Bootstrap pypi loader
Given a pypi origin, load its release artifacts (as synthetic revision).
The first time, the visit results in a snapshot (targetting created revisions). Further visits with no change results in the same latest snapshot. Visit with new release artifacts results in a new snapshot (new snapshot share the same branches as the last one, plus the new ones)
Functional note
-
Missing release artifact information are skipped
-
Release artifacts whose PKG-INFO file is missing are skipped
Modules
-
swh.loader.pypi.client: Client interface to query pypi.org (and also somewhat manipulating the artifact local representations). It's the PyPiProject's collaborator to fetch missing information on the project.
-
swh.loader.pypi.model: PyPiProject representation of a pypi origin. It's the loader's collaborator to manipulate the origin (filter releases, etc...)
-
swh.loader.pypi.loader: The main entry point for the loader (fetch_data fetches, store_data stores... ;)
Technical Note
The client cache is there for local runs and post data analysis (also, it has been used for tests).

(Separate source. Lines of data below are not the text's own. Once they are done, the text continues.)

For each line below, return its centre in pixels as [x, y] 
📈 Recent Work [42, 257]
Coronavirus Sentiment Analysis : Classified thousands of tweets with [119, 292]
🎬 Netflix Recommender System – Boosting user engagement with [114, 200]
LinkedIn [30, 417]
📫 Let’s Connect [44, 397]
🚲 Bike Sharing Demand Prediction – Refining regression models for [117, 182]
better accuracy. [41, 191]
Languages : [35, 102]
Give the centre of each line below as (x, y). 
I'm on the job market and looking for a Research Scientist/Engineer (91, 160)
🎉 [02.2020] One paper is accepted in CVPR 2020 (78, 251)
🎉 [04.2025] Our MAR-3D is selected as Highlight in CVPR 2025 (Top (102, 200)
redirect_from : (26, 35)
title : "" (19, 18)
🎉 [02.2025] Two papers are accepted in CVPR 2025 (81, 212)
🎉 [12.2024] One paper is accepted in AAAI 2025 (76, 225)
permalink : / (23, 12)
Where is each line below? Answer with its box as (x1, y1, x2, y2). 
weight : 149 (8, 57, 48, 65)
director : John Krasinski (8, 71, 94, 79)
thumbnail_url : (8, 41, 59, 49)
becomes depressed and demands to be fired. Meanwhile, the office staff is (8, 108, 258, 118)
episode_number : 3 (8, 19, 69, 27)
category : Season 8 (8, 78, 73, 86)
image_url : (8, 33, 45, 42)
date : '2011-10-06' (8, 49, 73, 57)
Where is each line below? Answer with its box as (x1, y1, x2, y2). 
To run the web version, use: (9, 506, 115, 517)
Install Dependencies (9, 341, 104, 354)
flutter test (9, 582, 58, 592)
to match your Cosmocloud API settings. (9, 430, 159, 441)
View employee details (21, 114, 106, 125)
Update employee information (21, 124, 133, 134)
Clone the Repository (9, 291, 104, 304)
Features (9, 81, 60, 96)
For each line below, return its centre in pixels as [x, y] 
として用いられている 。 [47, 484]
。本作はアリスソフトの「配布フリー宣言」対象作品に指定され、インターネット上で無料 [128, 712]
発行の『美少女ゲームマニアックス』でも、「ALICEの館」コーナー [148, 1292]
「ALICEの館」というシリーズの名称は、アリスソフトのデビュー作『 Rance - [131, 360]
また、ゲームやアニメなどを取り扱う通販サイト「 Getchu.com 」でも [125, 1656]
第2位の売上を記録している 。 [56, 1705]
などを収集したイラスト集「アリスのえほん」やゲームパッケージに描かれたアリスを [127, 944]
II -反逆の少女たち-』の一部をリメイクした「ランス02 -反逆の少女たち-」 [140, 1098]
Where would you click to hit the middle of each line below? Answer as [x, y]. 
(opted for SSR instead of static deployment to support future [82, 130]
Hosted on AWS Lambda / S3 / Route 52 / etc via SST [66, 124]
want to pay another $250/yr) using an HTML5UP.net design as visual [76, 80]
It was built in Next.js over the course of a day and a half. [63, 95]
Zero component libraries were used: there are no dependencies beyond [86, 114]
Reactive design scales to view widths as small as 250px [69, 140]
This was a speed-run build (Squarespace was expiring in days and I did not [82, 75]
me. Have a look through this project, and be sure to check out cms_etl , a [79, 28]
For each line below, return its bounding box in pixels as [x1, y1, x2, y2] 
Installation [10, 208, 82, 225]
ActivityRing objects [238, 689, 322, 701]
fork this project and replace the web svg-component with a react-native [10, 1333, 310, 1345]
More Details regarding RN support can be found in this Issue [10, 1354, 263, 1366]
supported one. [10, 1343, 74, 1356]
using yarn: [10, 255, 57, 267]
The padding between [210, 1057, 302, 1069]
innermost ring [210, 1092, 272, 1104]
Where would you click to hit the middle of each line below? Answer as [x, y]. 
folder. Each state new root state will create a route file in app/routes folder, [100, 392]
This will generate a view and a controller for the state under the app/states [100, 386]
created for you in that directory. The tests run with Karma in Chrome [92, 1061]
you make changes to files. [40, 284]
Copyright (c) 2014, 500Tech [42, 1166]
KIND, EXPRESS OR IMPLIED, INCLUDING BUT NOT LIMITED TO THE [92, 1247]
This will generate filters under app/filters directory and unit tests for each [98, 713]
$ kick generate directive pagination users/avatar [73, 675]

That setting should be set to off for production.
Edge cases expected
-
Pypi project can resolve in no longer existing origin (404)
-
Hash checksum divergences stop the loading (maybe this can be improved later)
Possible improvments
-
Add some retry around the fetch artifacts routine (client)
-
Add more tests
-
simplify PyPiProject class (it was created at first to do more than it does now)
Branch is remote on the repository: loader-pypi
Test Plan
make test
Migrated from D408 (view on Phabricator)